How Credit Scores Are Calculated and How To Interpret Them

How credit scores are calculated and how to interpret them.

A credit score is an indicator of how well you have managed credit in the past and a predictor of how risky you are as a borrower.

So, it is important to understand how your credit scores are calculated if you’re interested in improving it.

In this post, we’ll look at the factors that are considered in calculating your credit scores, what a good credit score is and how to monitor them.

How is a Credit Score calculated?

Credit scores are computed from the information in your credit report, created by the 2 credit bureaus in Canada: Equifax and TransUnion.

As you apply for credits and make payments, the credit bureaus collect the information from various lenders to build your credit history.

The exact formula or model used by the agencies is unknown – they are proprietary information. But the main factors and their weights are known and explained in detail below

How credit scores are calculated. The factors and their weights

1. Payment History – 35%

The most important factor that is considered in calculating your credit score is your payment history.

With payment history accounting for 35% of your credit score, maintaining a clean history is very vital.

When you have a history of on-time payments on all your debt obligations, it indicates you’re financially responsible and likely to repay any new debt in the future. On the other hand, late and missed payments, especially when frequent, are a big red flag.

To understand how important the payment history is, consider this example: your score may drop by up to 100 points the first time you miss a payment, even if you had a good credit score before.

If you’re struggling to meet your payment obligations, it’s better to arrange for a deferral with your creditors than miss a payment.

Tips to improve your payment history:

  • Use a bills tracker to ensure you don’t miss any payment
  • Don’t take on any more credit than you can handle
  • Ask for a deferral or arrange a payment plan with your creditors if you can’t handle your current payments.

2. Credit Utilization – 30%

Your credit utilization, that is the ratio of your used vs available credit, has the second highest impact on your credit score. The ratio looks at all the credit that is available to you, both credit cards and lines of credit, and how much of it you’re using.

Loans are not included in calculating your credit utilization.

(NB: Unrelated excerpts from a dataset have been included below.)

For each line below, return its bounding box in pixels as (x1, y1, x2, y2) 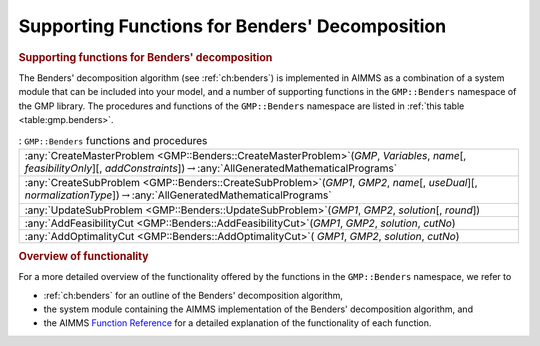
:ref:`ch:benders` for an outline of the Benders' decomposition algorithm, (43, 289, 344, 301)
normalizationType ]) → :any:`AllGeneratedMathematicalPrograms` (24, 188, 332, 202)
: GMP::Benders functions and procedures (18, 133, 208, 147)
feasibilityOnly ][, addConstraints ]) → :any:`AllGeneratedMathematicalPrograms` (24, 161, 398, 175)
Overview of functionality (18, 249, 149, 263)
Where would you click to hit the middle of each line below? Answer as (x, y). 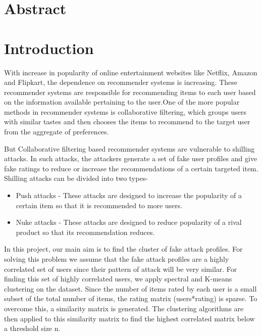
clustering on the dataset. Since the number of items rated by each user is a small (130, 288)
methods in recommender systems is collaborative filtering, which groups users (125, 111)
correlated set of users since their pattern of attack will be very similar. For (121, 269)
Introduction (49, 48)
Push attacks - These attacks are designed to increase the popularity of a (129, 195)
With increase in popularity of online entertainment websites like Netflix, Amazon (131, 72)
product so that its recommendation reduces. (85, 232)
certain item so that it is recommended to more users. (99, 205)
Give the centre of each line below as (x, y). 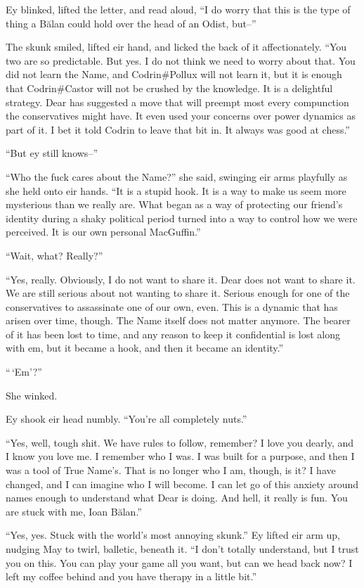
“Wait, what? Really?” (54, 255)
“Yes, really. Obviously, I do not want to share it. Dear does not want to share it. (181, 279)
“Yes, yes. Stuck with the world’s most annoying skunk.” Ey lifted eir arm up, (173, 535)
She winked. (32, 395)
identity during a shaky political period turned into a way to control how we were (182, 218)
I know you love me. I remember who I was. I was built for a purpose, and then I (180, 456)
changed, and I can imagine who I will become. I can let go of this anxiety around (182, 484)
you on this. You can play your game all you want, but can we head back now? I (179, 562)
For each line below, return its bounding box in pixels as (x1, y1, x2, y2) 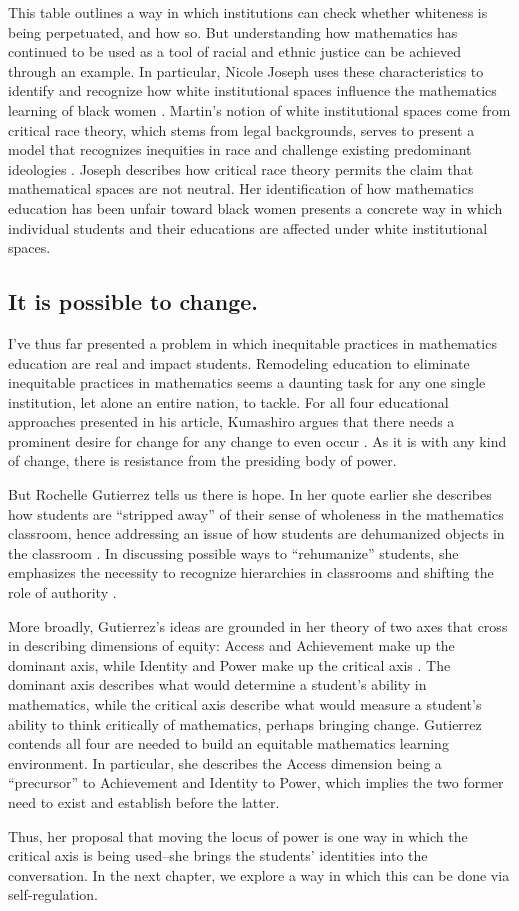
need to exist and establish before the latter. (8, 791, 280, 812)
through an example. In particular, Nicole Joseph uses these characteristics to (8, 60, 484, 81)
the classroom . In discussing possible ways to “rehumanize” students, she (8, 542, 459, 563)
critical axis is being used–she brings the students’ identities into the (8, 845, 428, 866)
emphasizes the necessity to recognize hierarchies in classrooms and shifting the (8, 562, 494, 583)
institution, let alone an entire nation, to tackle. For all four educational (8, 391, 449, 412)
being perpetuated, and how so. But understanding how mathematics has (8, 21, 458, 42)
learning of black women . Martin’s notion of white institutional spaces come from (8, 99, 511, 120)
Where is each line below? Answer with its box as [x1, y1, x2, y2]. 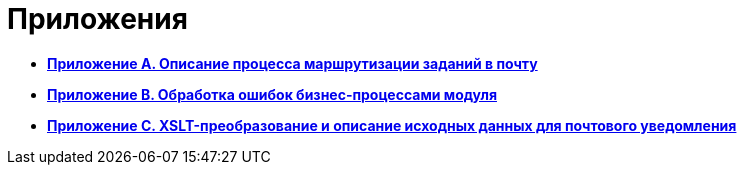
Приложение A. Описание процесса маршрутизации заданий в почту [47, 54, 538, 72]
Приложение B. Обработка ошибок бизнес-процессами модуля [47, 85, 497, 103]
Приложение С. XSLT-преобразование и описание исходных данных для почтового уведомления [47, 116, 737, 134]
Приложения [7, 2, 188, 36]
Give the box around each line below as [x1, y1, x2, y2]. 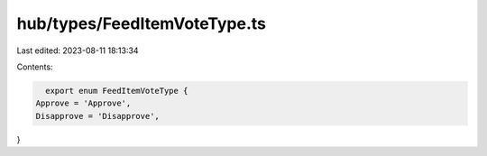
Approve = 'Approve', [35, 98, 132, 108]
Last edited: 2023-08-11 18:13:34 [16, 45, 139, 56]
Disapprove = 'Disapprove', [35, 111, 160, 121]
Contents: [16, 61, 53, 72]
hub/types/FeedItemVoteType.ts [16, 14, 266, 33]
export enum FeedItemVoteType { [45, 86, 188, 96]

For example, consider 2 individuals with credit balances of $3,000 each:

The first has a credit card limit of $5,000 and the second has a limit of $10,000. Though they have the same balance, their credit utilization ratios are 60% and 30% respectively.

A high credit balance is an indication that you may be unable to pay all your debts in the future. All things being equal, the lower your credit utilization, the better your credit score will be and the more creditworthy you’ll appear to lenders.

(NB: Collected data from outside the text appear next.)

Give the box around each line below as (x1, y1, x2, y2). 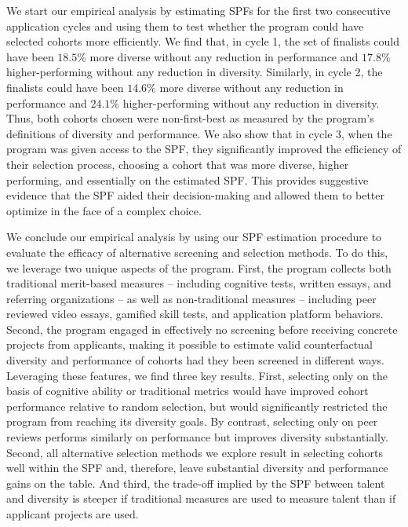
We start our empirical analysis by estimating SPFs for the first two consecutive (6, 2, 391, 18)
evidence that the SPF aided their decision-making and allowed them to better (6, 187, 384, 203)
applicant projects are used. (6, 506, 139, 522)
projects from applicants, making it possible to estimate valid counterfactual (6, 336, 373, 353)
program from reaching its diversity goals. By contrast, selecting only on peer (6, 413, 378, 430)
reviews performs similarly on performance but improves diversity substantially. (6, 429, 388, 445)
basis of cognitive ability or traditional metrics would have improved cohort (6, 382, 369, 399)
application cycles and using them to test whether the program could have (6, 17, 364, 34)
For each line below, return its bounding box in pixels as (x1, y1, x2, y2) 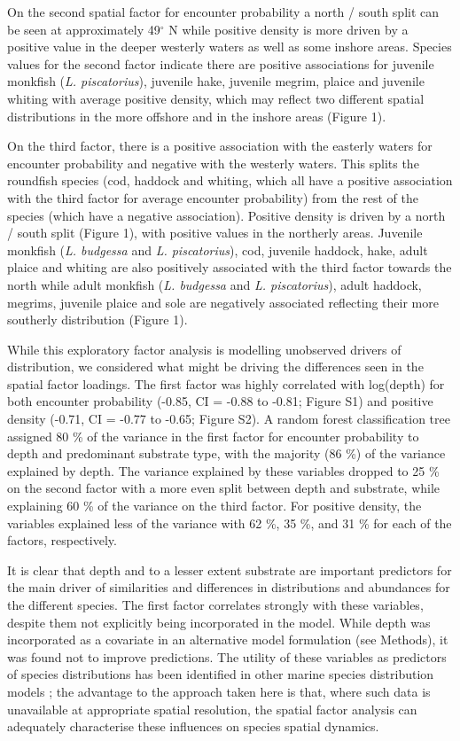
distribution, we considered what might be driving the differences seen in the (7, 357, 424, 376)
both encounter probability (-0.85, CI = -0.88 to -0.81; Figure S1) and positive (7, 392, 433, 410)
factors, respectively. (7, 531, 117, 550)
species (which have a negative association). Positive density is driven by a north (7, 206, 446, 224)
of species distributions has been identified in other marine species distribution (7, 665, 434, 683)
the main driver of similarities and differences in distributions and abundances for (7, 578, 450, 597)
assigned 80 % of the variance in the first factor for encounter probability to (7, 426, 419, 445)
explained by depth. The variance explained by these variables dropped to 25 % (7, 461, 440, 480)

So what is a good credit utilization ratio?

The general advice is to have a ratio below 30-35% but keep it below 10% if you can. A lower credit utilization rate will be seen as a more responsible use of credit than a higher one.

How do you improve the ratio?

You can improve your credit utilization by improving the 2 components of the ratio, the amount you owe and the available credit.

Here are the ways to lower the ratio:

  • Reduce the amount you owe: By paying off some of your account balances and clearing any new credits each month, your total debt will decrease and positively impact the ratio
  • Increase your credit limit: Asking your credit card company to increase your credit limit or applying for a new one, will also provide an immediate boost to your credit utilization ratio.

But be careful with applying for new credits.

In addition to negatively impacting your credit score through the hard inquiry on your credit file (see below), you may end up in a worse position if you don’t use the new credit responsibly.

Even worse, your application may be denied if your score is already bad.

3. Length of Credit History – 15%

How long you’ve had credit accounts contributes 15% to your credit score. The longer your credit history, the more evidence the lenders have that you can properly handle your debts over time.

Unfortunately, this factor will affect you negatively if you’re just opening your first credit or new to Canada. But over time, you’ll gradually see an improvement in your scores.

If you’ve ever been advised not to close an old credit card account, this is why. But closing an old credit card will not necessary affect your scores negatively. Why?

This is because the credit bureaus still keep records of your closed accounts for up to 10 years.

But closing a closed account may affect your credit utilization ratio. So it may still be a good idea to keep an old account open and use it periodically to keep it active (if there are no fees).

4. Credit Mix – 10%

Lenders want to see that you’re able to manage different types of credits such as credit cards, installment loans, mortgages and so on.

So if you don’t have different mix of credit accounts– or have too many types – your credit scores may be negatively impacted.

However, this doesn’t mean you should go ahead to get a new loan you don’t need just so you can have different credit mix on your profile.

While every factor counts, the credit mix has a relatively small impact on your overall score, so focus on the other factors and only apply for new credit when you actually need it.

5. Credit Inquiries – 10%

All requests for information from your credit file are logged as an inquiry. However, only those inquiries relating to active credit seeking, otherwise known as “hard” inquiry”, will impact affect your scores. By active credit seeking we mean, applying for a new credit card or loan.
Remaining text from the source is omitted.